Я давай чмокать губами. Бельчонок, с непуганой готовностью кинулся к нам, и уже сидел на метровом обрубке клёна. Мы умилились.

– Что ему дать?

Бельчонок ждал угощения.

– У меня только колбаса, – сознался дядя Вова.

– Белки колбасу не едят, – уверенно заявил я.

– Проверим.

Дядя Вова извлёк из сумки пластик полукопчённого сервелата, протянул бельчонку. Тот в испуге сбежал вниз. Кинули ему вслед – тот махнул прочь со всей скоростью, на какую был способен, распушив хвост.

– Не любят белки колбасу, – сделал заключение дядя Вова. Потом задумался, и выдал. – А может, только сервелат не любят… Но у меня брауншвейгской, увы, нет, не припас. Ладно, Лёша, выпьем. И потом я пойду, отолью.

Мы ждали маршрутку – к Крематорию ходила только одна маршрутка, но она ходила так часто, что жаловаться было бы перебором. Раз в пять минут, или семь. Однако, подходя к Саду Чекиста, она уже была переполнена – выходцы из Средней Азии активно работали на коттеджах, окруживших Крематорий (я всегда поражался, как люди строят огроменные особняки у могильной печи?!), плюс перед Крематорием располагался большущий дачный район, ещё старый, с домиками два на три метра… И туда стремились тётеньки и бабушки с тележками, и полными рюкзаками. Бабушки и тётеньки любили ездить на свои дачи в самый час пик, когда всё работающее население стремилось к своим рабочим местам.

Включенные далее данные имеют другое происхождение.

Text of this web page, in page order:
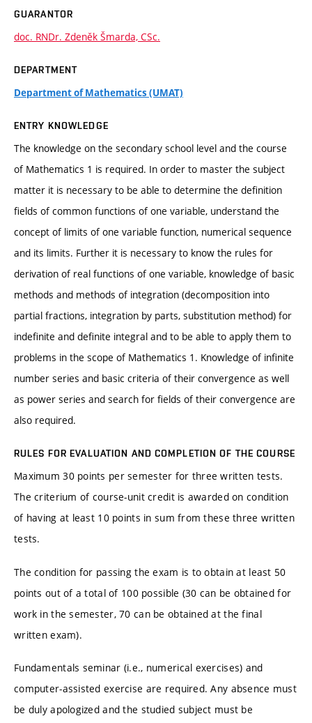
GUARANTOR
doc. RNDr. Zdeněk Šmarda, CSc.
DEPARTMENT
Department of Mathematics (UMAT)
ENTRY KNOWLEDGE
The knowledge on the secondary school level and the course
of Mathematics 1 is required. In order to master the subject
matter it is necessary to be able to determine the definition
fields of common functions of one variable, understand the
concept of limits of one variable function, numerical sequence
and its limits. Further it is necessary to know the rules for
derivation of real functions of one variable, knowledge of basic
methods and methods of integration (decomposition into
partial fractions, integration by parts, substitution method) for
indefinite and definite integral and to be able to apply them to
problems in the scope of Mathematics 1. Knowledge of infinite
number series and basic criteria of their convergence as well
as power series and search for fields of their convergence are
also required.
RULES FOR EVALUATION AND COMPLETION OF THE COURSE
Maximum 30 points per semester for three written tests.
The criterium of course-unit credit is awarded on condition
of having at least 10 points in sum from these three written
tests.
The condition for passing the exam is to obtain at least 50
points out of a total of 100 possible (30 can be obtained for
work in the semester, 70 can be obtained at the final
written exam).
Fundamentals seminar (i.e., numerical exercises) and
computer-assisted exercise are required. Any absence must
be duly apologized and the studied subject must be
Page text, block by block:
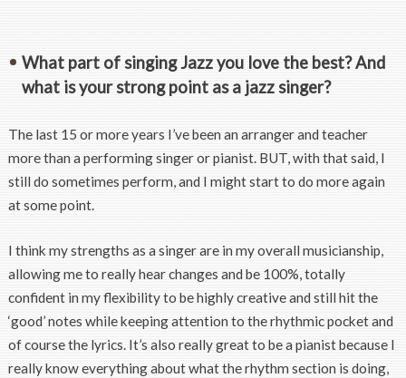
What part of singing Jazz you love the best? And
what is your strong point as a jazz singer?
The last 15 or more years I’ve been an arranger and teacher
more than a performing singer or pianist. BUT, with that said, I
still do sometimes perform, and I might start to do more again
at some point.
I think my strengths as a singer are in my overall musicianship,
allowing me to really hear changes and be 100%, totally
confident in my flexibility to be highly creative and still hit the
‘good’ notes while keeping attention to the rhythmic pocket and
of course the lyrics. It’s also really great to be a pianist because I
really know everything about what the rhythm section is doing,
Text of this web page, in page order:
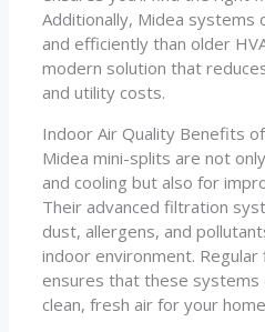
Additionally, Midea
and efficiently than older
modern solution that
and utility costs.
Indoor Air Quality Benefits
Midea mini-splits are not
and cooling but also for
Their advanced filtration
dust, allergens, and
indoor environment.
ensures that these systems
clean, fresh air for your

Мы стояли, переваривая выпитые пятьдесят грамм, и смотрели на битву бабушек и выходцев из Азии за места в маршрутке – бабушки орудовали локтями, толкались и пихались. Всё это происходило в мрачной, суровой тишине, без возгласов возмущения.

Дядя Вова философски объяснил мне:

– Торопятся в Крематорий. Огненное погребение сейчас очень актуально… Раз! И пепел по ветру!

Тут же сменил тему:

– Всё, Лёшкин, пора отливать…

Дядя Вова пытливо посмотрел вглубь Сада Чекиста.

– Вон, вижу туалет. Дуем туда.

Подошли. Дядя Вова зашёл в заведение. Я остался стоять. Ко мне прибился юный, глупый сорочонок.

– Что надо? Иди вон! – пытался шугнуть я птицу.

Дядя Вова вышел злой.

– Там надо платить! С ума посходили! Вокруг лес, а я буду отливать за деньги!

Увидев сорочонка, он удивился:

– Это что?

Сорочонок ответил сам:

– Пр-р-р, – и захлопал крыльями.

– Ладно, я понял, что у тебя проблемы, птица, но мы их решать не будем, прости, – серьёзно объяснил ему дядя Вова. А мне сказал. – Я отолью в кустах, а этого шугни, пусть валит!

Я не знал, как прогнать птенца. Конечно, он уже умел летать, но ещё был полным юнцом, не знающим жизни. Как наши паренёк или девчонка в двадцать лет – вроде взрослые, а такие беспомощные, не знающие суровости бытия.

На моё счастье, этого «дятла», отбившегося от своих, с громким стрекотом нашли два брата и мама-сорока.

Из кустов вышел дядя Вова, задумчивый, словно решал теорему Декарта…

– Ну, что? – сразу спросил он.

– Забрали.

– Кто? Кого?! – поразился и удивился дядя Вова.